Now, I hope to find a good home for it.
I hope this information helps out if you come across one of these vises.

Cheers.


----------



## RandyM (May 17, 2017)

Very well done! You are going to get some good use out of that beauty.


----------



## woodchucker (May 17, 2017)

Nice vise nice cleanup, certainly a knock off. Curious about the swivel lock.  I see it has a nut in the bottom that's fixed in place, but I don't see a way for it to swivel up top. How does that one work?


----------



## Mark in Indiana (May 17, 2017)

Randy, 
	

		
			
		

		
	



Thanks for the kind words.

Jeff,
1. The base is a ring that has an angle cut on the inside.
2. The bottom of the main body (or static jaw body) has a step cut along the inside of the circumference of the bottom. Also there are 2 solid blocks cast into the bottom.
3. These 2 solid blocks each have a surface angle that matches the inside of the base ring.
4. The "nut" in the bottom is actually a floating block with an angle cut into it that also matches the angle of the base ring.
5. When the T-handle bolt is tightened, it draws up the floating block until all 3 mating block surfaces (2 solid blocks and 1 floating block) are pressed against the inside of the base ring. This gives the vise a 3-point wedge lock. I've only seen them on FPU vises.
	

		
			
		

		
	

View attachment 233624

6. When the T-handle bolt is loosened, it removes the force from the 3 blocks against the inside of the base ring by releasing the floating block.
7. Then the vise body can turn 360° on the step that is cut along the inside of the circumference of the bottom of the main body.

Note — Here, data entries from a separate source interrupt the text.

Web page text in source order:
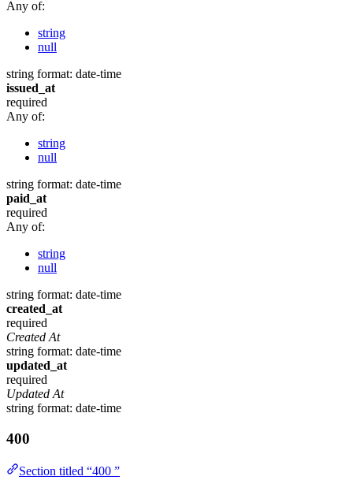
Any of:
string
null
string format: date-time
issued_at
required
Any of:
string
null
string format: date-time
paid_at
required
Any of:
string
null
string format: date-time
created_at
required
Created At
string format: date-time
updated_at
required
Updated At
string format: date-time
400
Section titled “400 ”
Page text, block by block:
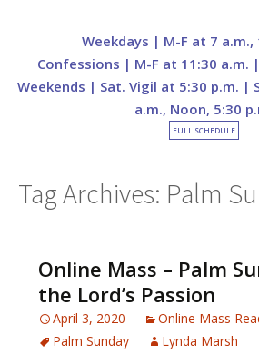
content
Weekdays | M-F at 7 a.m.,
Confessions | M-F at 11:30 a.m.
Weekends | Sat. Vigil at 5:30 p.m. |
a.m., Noon, 5:30
FULL SCHEDULE
Tag Archives: Palm
Online Mass – Palm
the Lord’s Passion
April 3, 2020
Online Mass
Palm Sunday
Lynda Marsh
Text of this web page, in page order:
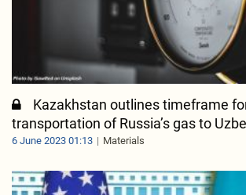
Kazakhstan outlines timeframe
transportation of Russia’s gas to
6 June 2023 01:13 Materials
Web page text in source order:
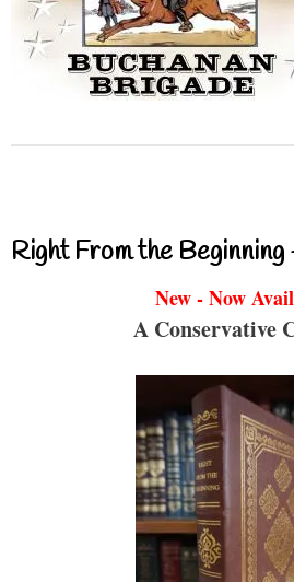
Right From the
New - Now
A Conservative
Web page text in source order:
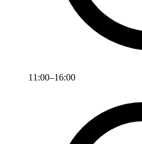
11:00–16:00
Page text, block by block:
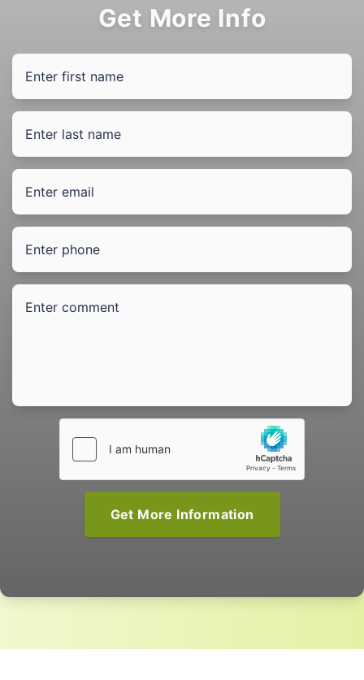
Get More Info
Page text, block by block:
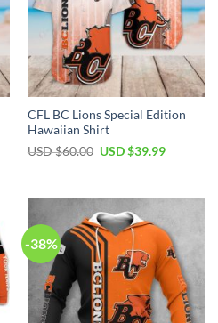
CFL BC Lions Special Edition
Hawaiian Shirt
USD $60.00 USD $39.99
-38%
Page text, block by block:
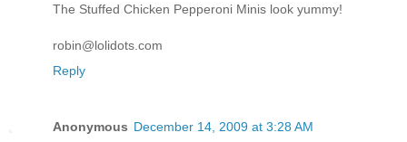
The Stuffed Chicken Pepperoni Minis look yummy!
robin@lolidots.com
Reply
Anonymous December 14, 2009 at 3:28 AM
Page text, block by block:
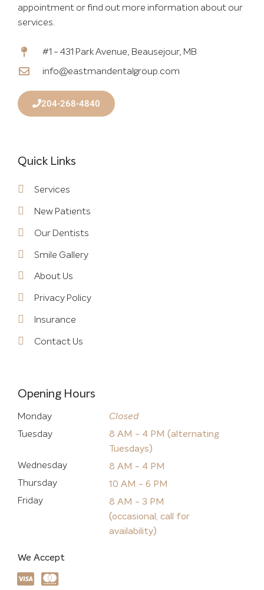
appointment or find out more information about our
services.
#1 - 431 Park Avenue, Beausejour, MB
info@eastmandentalgroup.com
204-268-4840
Quick Links
Services
New Patients
Our Dentists
Smile Gallery
About Us
Privacy Policy
Insurance
Contact Us
Opening Hours
Monday
Tuesday
Wednesday
Thursday
Friday
Closed
8 AM - 4 PM (alternating
Tuesdays)
8 AM - 4 PM
10 AM - 6 PM
8 AM - 3 PM
(occasional, call for
availability)
We Accept
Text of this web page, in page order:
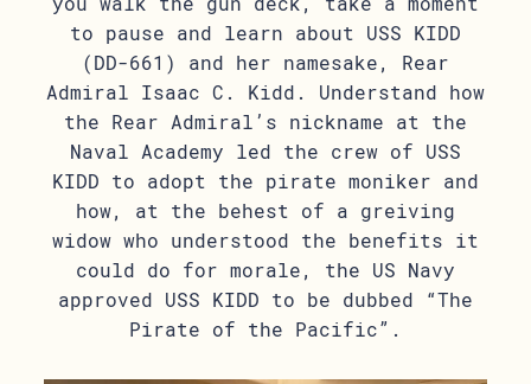
to pause and learn about USS KIDD
(DD-661) and her namesake, Rear
Admiral Isaac C. Kidd. Understand how
the Rear Admiral’s nickname at the
Naval Academy led the crew of USS
KIDD to adopt the pirate moniker and
how, at the behest of a greiving
widow who understood the benefits it
could do for morale, the US Navy
approved USS KIDD to be dubbed “The
Pirate of the Pacific”.
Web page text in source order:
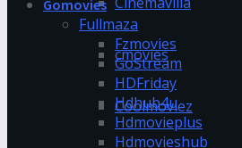
cmovies
Coolmoviez
Gomovies
Fullmaza
Fzmovies
GoStream
HDFriday
Hdhub4u
Hdmovieplus
Hdmovieshub
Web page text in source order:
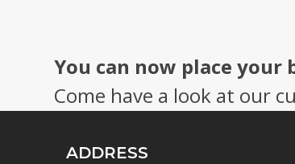
You can now place
Come have a look at our
ADDRESS
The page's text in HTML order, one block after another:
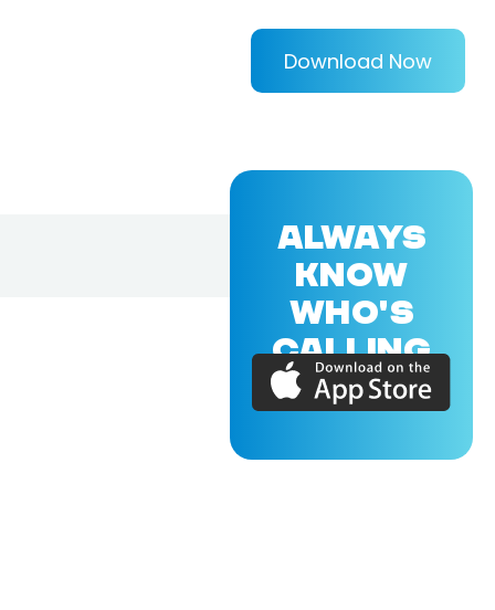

IMO: It's a much better design than the carriage bolt style of swivel base locks, or the single block lock.


----------



## ReticentGuy (Jul 31, 2017)

Hey All,

Sorry to jump in this thread so late but I've a question for the OP or anyone else in the know. . . My parents recently moved, and out of the mess in their garage I acquired a Taskmaster 5  vise. It's in fair condition but could use some TLC. I want to refurbish it for my dad for their anniversary but there are the two screws missing that retain the lead screw sleeve in the tail of the vise. Does anyone know what size these screws are? By the looks of it they are countersunk machine screws but I lack the tools/knowhow to determine the thread pitch and length. Outside of carrying the whole thing into the hardware aisle and trying them by hand, can anyone offer some insight to help me get this thing back together?

Thanks!

John


----------



## Chipper5783 (Jul 31, 2017)

Bolts are cheap.  Go to the hardware store and buy a few different sizes (Imperial and Metric).  Usually if it is coarse or fine thread you can tell by looking in the hole.  Perhaps you have a few odd size bolts / screws kicking around - if one fits, then you know the size and can purchase the correct size (length & head style).  If that size does not fit - take it with you and you'll know which ones not to buy.  The bolt / screw should go in fairly easily - if you feel the need to force it, then it is probably the wrong size.

Good luck John.  Please post pictures of your progress.  David


----------



## Mark in Indiana (Jul 31, 2017)

John,

Looks like David has the best advise. 
It's my understanding that these vises were made for the North American market. So I'm going to guess that they used standard (imperial) bolts. But I'm not 100% certain, and I've sold that vise a few months back.
Sorry I can't be of any help. Good luck with your restoration. Please post pictures of your progress.


----------